Susceptible response of Kelvendon Wonder to P. syringae pv. pisi showing a typical water-soaked area
Apical death caused by P. syringae pv. syringae in the pea cultivar Fortune
The isolates which induced blight symptoms (water-soaked areas) in the cultivar Gracia were inoculated into the set of pea cultivars used to identify the Ppi pathogenic races (Bevan et al. 1995). This test allowed for the attribution of 105 isolates out of 110 to a specific Ppi race: 59.1% (65) isolates were identified as race 4, 20.0% (22) as race 2, 11.8% (13) as race 6, 3.6% (4) as race 5, and 0.9% (1) as race 3. The other five isolates (4.6%) showed a response pattern not previously described; they were incapable of developing disease in Fortune, Sleaford Triumph and the accession JI2202 of Pisum abyssinicum and capable in all other cultivars. According to this new response pattern, these five isolates should be included in a new pathogenic race of P. syringae pv. pisi, which following the serial numeration would be race 8. Table 5 summarizes the identification results.
The isolates from which the syrB marker of Psy could be amplified and which generated brown necrotic spots in the cultivar Gracia developed disease symptoms in all tester pea cultivars and in the P. abyssinicum accession, except in Kelvendon Wonder. Approximately in 90% of the inoculated susceptible plants the disease developed during the experiment time to the level of stem apical death, irrespective of the pea genotype tested. Thus, there were no appreciable differences in the pathogenic response to all these isolates and pea tester materials. In Kelvendon Wonder the lesions were restricted to the inoculation point; thus, this cultivar can be considered as resistant to Psy.

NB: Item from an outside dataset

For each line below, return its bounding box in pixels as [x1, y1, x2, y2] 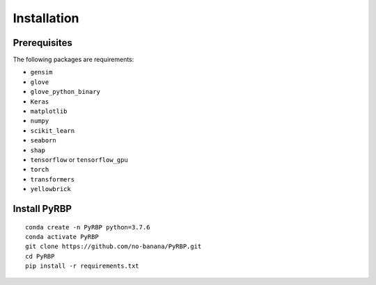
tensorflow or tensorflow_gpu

Response of pea materials to infection by Ppi and Psy
Table 6 shows the results obtained after the inoculation of 49 cultivars and breeding lines of pea with the seven races of Ppi and the strain CFBP 1769 of Psy. With regard to Ppi, none of the pea materials showed resistance to all races, although three cultivars (Cherokee, Corallo, Lincoln) were resistant to six of the races (no resistance to race 6 was found), and five cultivars were susceptible to all races (10.2%). The resistance-susceptibility response to the races was used to deduce the presence of specific resistance genes according to the gene-for-gene relationships described by Bevan et al. (1995) for pea-Ppi. Almost half of the pea genotypes tested (47%) were resistant to race 1, 3 and 7 and they had the R3 gene. Overall 30.6% of the genotypes had the combination R2+R3 (resistance to races 1, 2, 3, 5 and 7), 2% the R2+R4 (resistance to races 1, 2, 4, 5 and 7), 4.1% the R3+R4 (resistance to races 1, 3, 4, 5 and 7), and 6.1% the R2+R3+R4 (resistance to races 1, 2, 3, 4, 5 and 7). Thus, all resistant genotypes had the R3 gene. In relation to Psy, the most frequent response was that of moderate resistance (level 2) shown by 22 genotypes (44.9%); another 22 genotypes were susceptible or highly susceptible (levels 3 and 4), while only five genotypes (cultivars Messire, Attika, Cherokee, Iceberg and Isard) were highly resistant or resistant (levels 0 and 1, respectively).
Discussion
One of the aims of the research was to identify the causal agents of the bacterial diseases observed in pea fields in Castilla y León and surrounding areas in Spain. Most of the 298 bacterial isolates collected from pea plants were pathogenic when inoculated in pea tester varieties susceptible to P. syringae. Among the 222 pathogenic isolates 50.5% were identified as Psy and 49.5% as Ppi. The occurrence of Psy as causal agent of pea diseases has been considered less important than the occurrence of Ppi, and Psy infections seemed to be restricted to autumn-winter sowing of peas (Lawyer and Chun 2001). In most of the studies to identify the causal agents of bacterial diseases, Psy was not mentioned (Taylor et al. 1989; Hollaway and Bretag 1995; Reeves et al. 1996; Cirvilleri et al. 1998). However, in the early1970’s Psy had already been described as the main disease agent for some years in a few early-sown pea fields in New Zealand and in the USA (Butler and Fenwick 1970; Taylor and Dye 1972). Recently, both Ppi and Psy have been found in early-sown pea fields in New South Wales and Victoria, Australia (Hollaway et al. 2007). Ppi and Psy have seldom been described as pea pathogens in Spain and Ppi was first found as a pea pathogen in 1991 (Elvira-Recuenco and Taylor 2001; López and Montesinos 1996). According to data of the Crop Protection Service the incidence of bacterial diseases has dramatically increased in North-Central Spain, especially in the Castilla y León Region and surrounding areas, associated with the increase of both crop acreage and the practice of early sowing (J.L. Palomo, unpublished).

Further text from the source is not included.